### WHAT YOU HAVE TO DO
Where the listing below has a line with "3) Sia (21, 479)", write out exactly that line and every line after it, stopping after the line with "Vettori gaussiani (101, 189)".

***

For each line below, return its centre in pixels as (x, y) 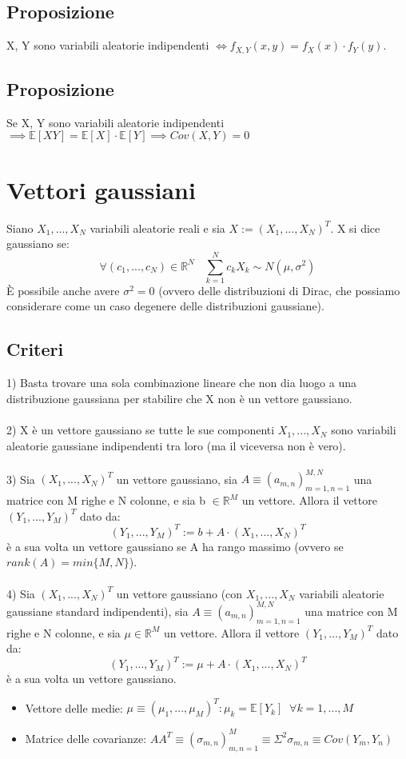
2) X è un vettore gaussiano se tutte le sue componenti (141, 430)
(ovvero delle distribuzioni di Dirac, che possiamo (279, 290)
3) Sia (21, 479)
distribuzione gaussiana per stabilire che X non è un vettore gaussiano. (179, 398)
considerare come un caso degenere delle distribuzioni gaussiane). (165, 306)
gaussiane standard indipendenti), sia (98, 611)
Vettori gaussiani (101, 189)
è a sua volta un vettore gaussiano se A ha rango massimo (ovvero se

***

### RESPONSE BELOW
3) Sia (21, 479)
distribuzione gaussiana per stabilire che X non è un vettore gaussiano. (179, 398)
considerare come un caso degenere delle distribuzioni gaussiane). (165, 306)
gaussiane standard indipendenti), sia (98, 611)
Vettori gaussiani (101, 189)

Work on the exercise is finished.